**TASK DETAILS**
For the material that follows, list every line containing the word "Sloughi".
-- Opening Marker --
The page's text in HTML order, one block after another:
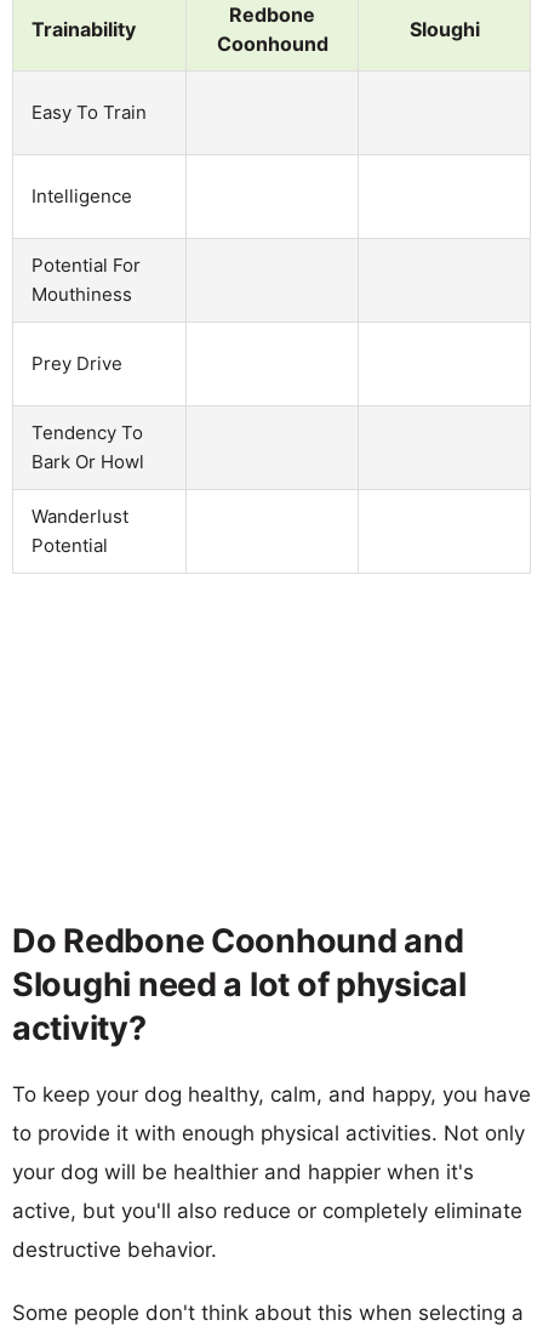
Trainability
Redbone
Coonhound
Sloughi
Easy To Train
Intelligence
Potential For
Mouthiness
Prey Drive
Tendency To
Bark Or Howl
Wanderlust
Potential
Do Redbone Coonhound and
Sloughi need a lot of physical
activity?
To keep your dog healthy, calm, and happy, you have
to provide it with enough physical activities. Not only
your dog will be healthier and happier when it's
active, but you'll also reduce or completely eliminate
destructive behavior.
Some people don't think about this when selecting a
-- Closing Marker --
**TASK OUTPUT**
Sloughi
Sloughi need a lot of physical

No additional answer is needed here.